▶ _Your assignment_
Would you please transcribe the listing exactly, with no images?

—————

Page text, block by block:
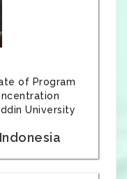
of Program
University
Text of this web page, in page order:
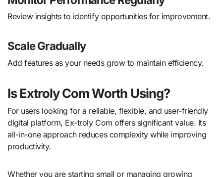
Review insights to identify opportunities for improvement.
Scale Gradually
Add features as your needs grow to maintain efficiency.
Is Extroly Com Worth Using?
For users looking for a reliable, flexible, and user-friendly
digital platform, Ex-troly Com offers significant value. Its
all-in-one approach reduces complexity while improving
productivity.
Whether you are starting small or managing growing
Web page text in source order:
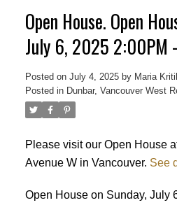
Open House. Open
July 6, 2025 2:00PM
Posted on July 4, 2025 by Maria
Posted in Dunbar, Vancouver West
Please visit our Open House
Avenue W in Vancouver. See
Open House on Sunday, July
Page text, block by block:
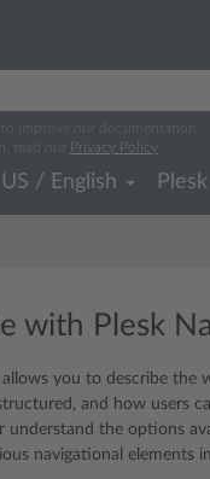
to improve our documentation.
read our
Privacy Policy
US / English
with Plesk
allows you to describe the
and how users
understand the options
navigational elements
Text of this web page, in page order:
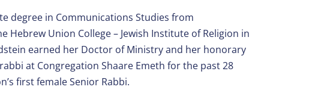
degree in Communications Studies from
Union College – Jewish Institute of Religion in
earned her Doctor of Ministry and her honorary
at Congregation Shaare Emeth for the past 28
first female Senior Rabbi.
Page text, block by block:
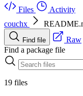
Files
Activity
couchx
Find file
Raw
Find a package file
19 files
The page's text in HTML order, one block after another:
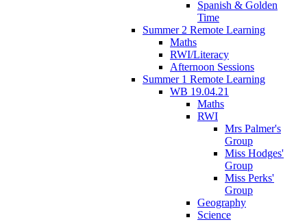
Spanish & Golden
Time
Summer 2 Remote Learning
Maths
RWI/Literacy
Afternoon Sessions
Summer 1 Remote Learning
WB 19.04.21
Maths
RWI
Mrs Palmer's
Group
Miss Hodges'
Group
Miss Perks'
Group
Geography
Science
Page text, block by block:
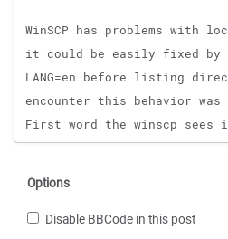
Options
Disable BBCode in this post
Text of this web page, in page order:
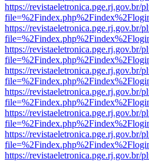
https://revistaeletronica.pge.rj.gov.br/
https://revistaeletronica.pge.rj.gov.br/
https://revistaeletronica.pge.rj.gov.br/
https://revistaeletronica.pge.rj.gov.br/
https://revistaeletronica.pge.rj.gov.br/
https://revistaeletronica.pge.rj.gov.br/
https://revistaeletronica.pge.rj.gov.br/
https://revistaeletronica.pge.rj.gov.br/
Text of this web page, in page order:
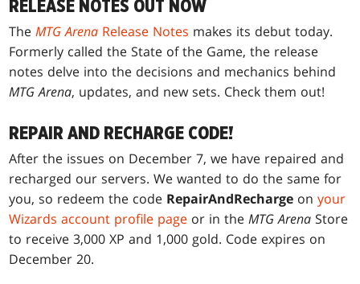
RELEASE NOTES OUT NOW
TheMTG Arena Release Notes makes its debut today.
Formerly called the State of the Game, the release
notes delve into the decisions and mechanics behind
MTG Arena, updates, and new sets. Check them out!
REPAIR AND RECHARGE CODE!
After the issues on December 7, we have repaired and
recharged our servers. We wanted to do the same for
you, so redeem the code RepairAndRecharge onyour
Wizards account profile page or in theMTG ArenaStore
to receive 3,000 XP and 1,000 gold. Code expires on
December 20.
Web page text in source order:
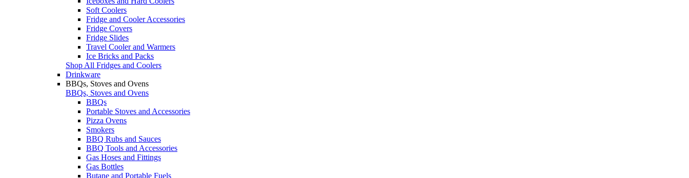
Soft Coolers
Fridge and Cooler Accessories
Fridge Covers
Fridge Slides
Travel Cooler and Warmers
Ice Bricks and Packs
Shop All Fridges and Coolers
Drinkware
BBQs, Stoves and Ovens
BBQs, Stoves and Ovens
BBQs
Portable Stoves and Accessories
Pizza Ovens
Smokers
BBQ Rubs and Sauces
BBQ Tools and Accessories
Gas Hoses and Fittings
Gas Bottles
Butane and Portable Fuels

—————

▶ _Task result_
Page text, block by block:
of Program
University
Text of this web page, in page order:
Review insights to identify opportunities for improvement.
Scale Gradually
Add features as your needs grow to maintain efficiency.
Is Extroly Com Worth Using?
For users looking for a reliable, flexible, and user-friendly
digital platform, Ex-troly Com offers significant value. Its
all-in-one approach reduces complexity while improving
productivity.
Whether you are starting small or managing growing
Web page text in source order:
Open House. Open
July 6, 2025 2:00PM
Posted on July 4, 2025 by Maria
Posted in Dunbar, Vancouver West
Please visit our Open House
Avenue W in Vancouver. See
Open House on Sunday, July
Page text, block by block:
to improve our documentation.
read our
Privacy Policy
US / English
with Plesk
allows you to describe the
and how users
understand the options
navigational elements
Text of this web page, in page order:
degree in Communications Studies from
Union College – Jewish Institute of Religion in
earned her Doctor of Ministry and her honorary
at Congregation Shaare Emeth for the past 28
first female Senior Rabbi.
Page text, block by block:
Files
Activity
couchx
Find file
Raw
Find a package file
19 files
The page's text in HTML order, one block after another:
Spanish & Golden
Time
Summer 2 Remote Learning
Maths
RWI/Literacy
Afternoon Sessions
Summer 1 Remote Learning
WB 19.04.21
Maths
RWI
Mrs Palmer's
Group
Miss Hodges'
Group
Miss Perks'
Group
Geography
Science
Page text, block by block:
Options
Disable BBCode in this post
Text of this web page, in page order:
https://revistaeletronica.pge.rj.gov.br/
https://revistaeletronica.pge.rj.gov.br/
https://revistaeletronica.pge.rj.gov.br/
https://revistaeletronica.pge.rj.gov.br/
https://revistaeletronica.pge.rj.gov.br/
https://revistaeletronica.pge.rj.gov.br/
https://revistaeletronica.pge.rj.gov.br/
https://revistaeletronica.pge.rj.gov.br/
Text of this web page, in page order:
RELEASE NOTES OUT NOW
TheMTG Arena Release Notes makes its debut today.
Formerly called the State of the Game, the release
notes delve into the decisions and mechanics behind
MTG Arena, updates, and new sets. Check them out!
REPAIR AND RECHARGE CODE!
After the issues on December 7, we have repaired and
recharged our servers. We wanted to do the same for
you, so redeem the code RepairAndRecharge onyour
Wizards account profile page or in theMTG ArenaStore
to receive 3,000 XP and 1,000 gold. Code expires on
December 20.
Web page text in source order:
Soft Coolers
Fridge and Cooler Accessories
Fridge Covers
Fridge Slides
Travel Cooler and Warmers
Ice Bricks and Packs
Shop All Fridges and Coolers
Drinkware
BBQs, Stoves and Ovens
BBQs, Stoves and Ovens
BBQs
Portable Stoves and Accessories
Pizza Ovens
Smokers
BBQ Rubs and Sauces
BBQ Tools and Accessories
Gas Hoses and Fittings
Gas Bottles
Butane and Portable Fuels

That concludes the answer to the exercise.